Assignment: Only the lines with the string "programming" are needed; return each of them from the entries below.

[Start of section]

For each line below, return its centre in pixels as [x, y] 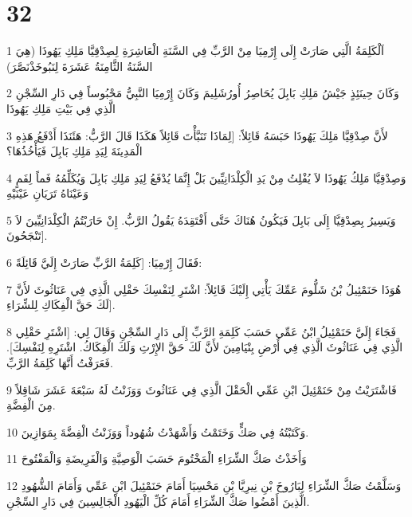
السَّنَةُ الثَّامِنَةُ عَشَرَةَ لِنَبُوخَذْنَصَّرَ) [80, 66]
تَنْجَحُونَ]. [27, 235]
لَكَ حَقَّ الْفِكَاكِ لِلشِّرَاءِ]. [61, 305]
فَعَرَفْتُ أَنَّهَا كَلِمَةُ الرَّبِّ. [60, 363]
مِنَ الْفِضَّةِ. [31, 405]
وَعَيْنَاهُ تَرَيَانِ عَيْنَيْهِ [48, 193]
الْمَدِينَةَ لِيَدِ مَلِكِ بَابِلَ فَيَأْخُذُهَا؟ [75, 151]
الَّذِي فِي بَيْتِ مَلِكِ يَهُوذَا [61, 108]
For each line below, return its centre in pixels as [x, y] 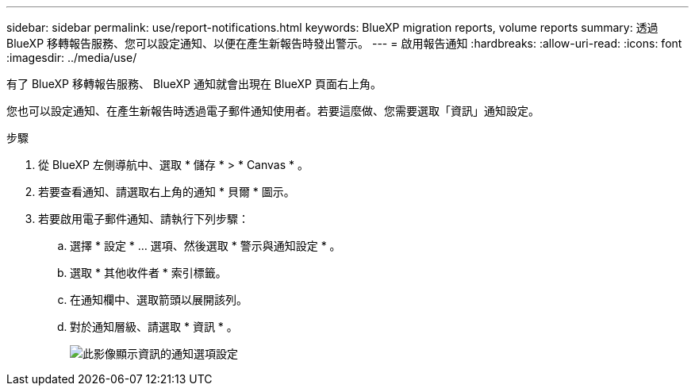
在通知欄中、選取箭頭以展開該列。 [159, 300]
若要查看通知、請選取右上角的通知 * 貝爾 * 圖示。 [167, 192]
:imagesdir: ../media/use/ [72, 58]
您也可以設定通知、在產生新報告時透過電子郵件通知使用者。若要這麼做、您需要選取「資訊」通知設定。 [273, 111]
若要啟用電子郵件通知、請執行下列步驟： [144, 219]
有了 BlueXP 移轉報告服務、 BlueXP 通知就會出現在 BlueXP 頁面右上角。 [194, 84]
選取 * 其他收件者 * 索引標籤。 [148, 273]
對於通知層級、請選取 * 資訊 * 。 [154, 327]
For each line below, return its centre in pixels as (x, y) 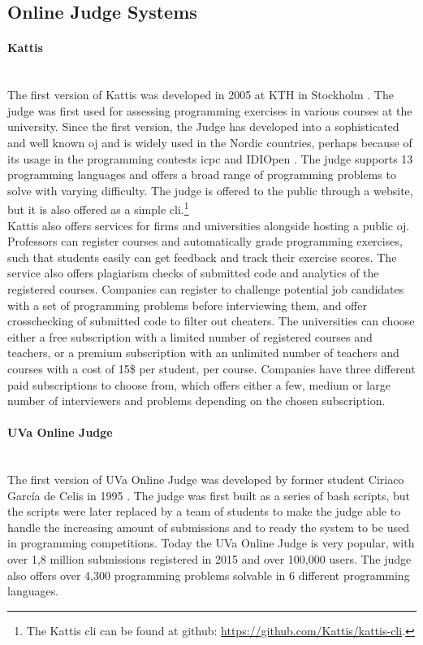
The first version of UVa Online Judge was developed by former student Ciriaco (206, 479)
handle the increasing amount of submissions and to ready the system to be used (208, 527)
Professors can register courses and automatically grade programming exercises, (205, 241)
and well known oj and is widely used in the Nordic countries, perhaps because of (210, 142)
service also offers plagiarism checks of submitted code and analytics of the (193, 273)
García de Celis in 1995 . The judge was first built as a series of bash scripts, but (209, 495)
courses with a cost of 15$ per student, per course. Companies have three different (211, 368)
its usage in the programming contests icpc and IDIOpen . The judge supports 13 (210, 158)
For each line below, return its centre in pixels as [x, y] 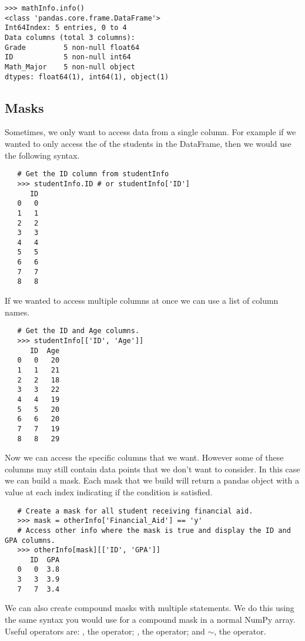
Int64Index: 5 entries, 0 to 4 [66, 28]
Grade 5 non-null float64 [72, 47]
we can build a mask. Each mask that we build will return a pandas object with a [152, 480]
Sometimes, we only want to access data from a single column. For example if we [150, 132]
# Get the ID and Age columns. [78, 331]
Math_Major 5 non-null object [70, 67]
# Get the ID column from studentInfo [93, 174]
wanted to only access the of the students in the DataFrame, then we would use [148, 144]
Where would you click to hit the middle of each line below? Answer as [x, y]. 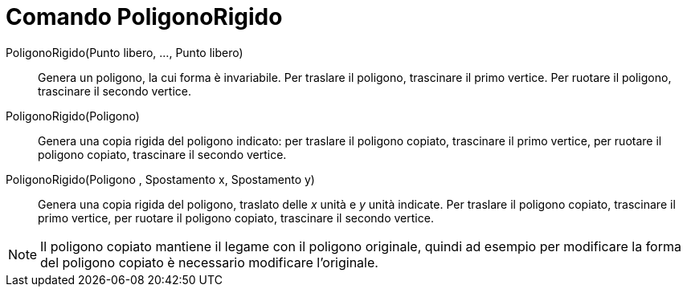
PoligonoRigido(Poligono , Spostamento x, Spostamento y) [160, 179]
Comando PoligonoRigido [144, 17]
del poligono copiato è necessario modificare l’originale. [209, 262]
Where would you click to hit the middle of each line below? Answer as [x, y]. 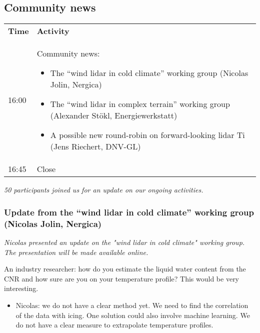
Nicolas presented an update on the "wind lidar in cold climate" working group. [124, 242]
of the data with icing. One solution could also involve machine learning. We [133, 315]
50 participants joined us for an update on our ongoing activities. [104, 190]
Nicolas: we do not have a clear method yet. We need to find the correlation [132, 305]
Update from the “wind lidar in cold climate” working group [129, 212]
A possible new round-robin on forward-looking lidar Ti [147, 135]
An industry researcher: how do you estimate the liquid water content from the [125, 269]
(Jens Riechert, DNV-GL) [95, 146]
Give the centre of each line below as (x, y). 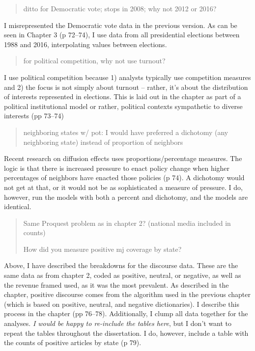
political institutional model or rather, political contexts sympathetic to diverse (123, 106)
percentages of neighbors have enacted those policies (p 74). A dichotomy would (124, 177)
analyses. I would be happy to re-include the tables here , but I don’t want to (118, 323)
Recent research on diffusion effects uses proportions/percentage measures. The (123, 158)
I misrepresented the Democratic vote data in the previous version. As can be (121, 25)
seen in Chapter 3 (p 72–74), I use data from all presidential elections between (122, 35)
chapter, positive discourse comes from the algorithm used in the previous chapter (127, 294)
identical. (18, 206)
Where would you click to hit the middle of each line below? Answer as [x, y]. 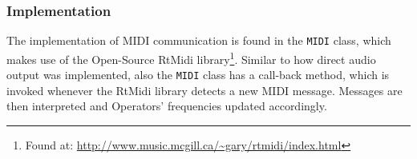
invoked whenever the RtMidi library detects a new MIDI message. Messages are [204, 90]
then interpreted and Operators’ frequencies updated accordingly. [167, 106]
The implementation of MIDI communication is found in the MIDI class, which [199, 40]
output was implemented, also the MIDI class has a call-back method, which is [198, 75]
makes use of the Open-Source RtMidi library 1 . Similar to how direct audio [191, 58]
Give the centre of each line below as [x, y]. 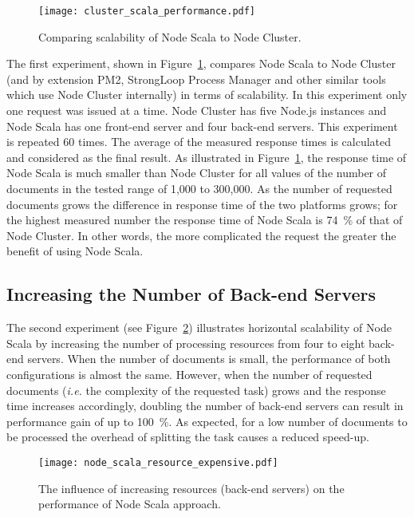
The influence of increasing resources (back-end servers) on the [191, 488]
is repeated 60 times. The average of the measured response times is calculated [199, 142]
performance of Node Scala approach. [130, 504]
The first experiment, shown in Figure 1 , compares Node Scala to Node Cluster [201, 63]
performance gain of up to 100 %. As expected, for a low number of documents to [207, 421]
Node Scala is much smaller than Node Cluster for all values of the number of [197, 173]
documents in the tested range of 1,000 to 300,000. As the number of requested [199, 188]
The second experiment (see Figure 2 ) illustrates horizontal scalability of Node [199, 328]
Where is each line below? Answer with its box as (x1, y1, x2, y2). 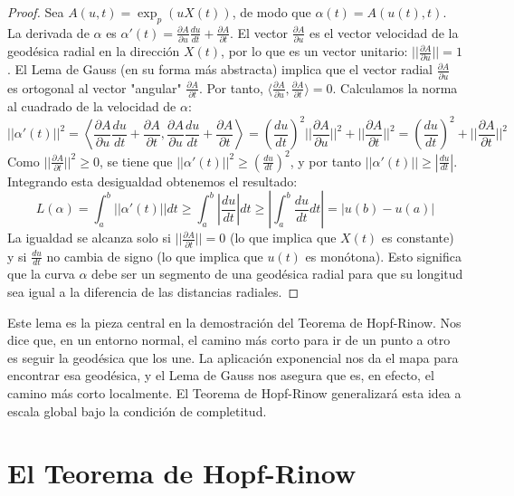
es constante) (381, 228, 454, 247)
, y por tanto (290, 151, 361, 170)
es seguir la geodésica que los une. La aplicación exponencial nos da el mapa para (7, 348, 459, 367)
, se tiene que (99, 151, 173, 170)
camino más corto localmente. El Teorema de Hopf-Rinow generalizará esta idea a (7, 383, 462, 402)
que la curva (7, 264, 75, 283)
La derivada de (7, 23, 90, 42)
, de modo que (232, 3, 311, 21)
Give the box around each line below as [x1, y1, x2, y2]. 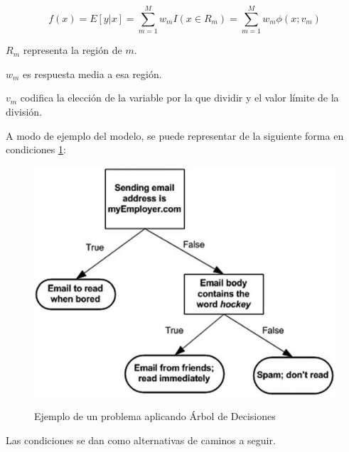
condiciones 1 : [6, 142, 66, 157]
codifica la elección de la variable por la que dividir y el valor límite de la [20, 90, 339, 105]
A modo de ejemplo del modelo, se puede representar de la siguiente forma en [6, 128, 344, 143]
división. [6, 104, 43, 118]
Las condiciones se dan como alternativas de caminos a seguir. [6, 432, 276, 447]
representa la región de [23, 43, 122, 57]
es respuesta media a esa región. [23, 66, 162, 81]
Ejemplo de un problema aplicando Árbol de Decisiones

[End of section]

Response to this task:
Professors can register courses and automatically grade programming exercises, (205, 241)
its usage in the programming contests icpc and IDIOpen . The judge supports 13 (210, 158)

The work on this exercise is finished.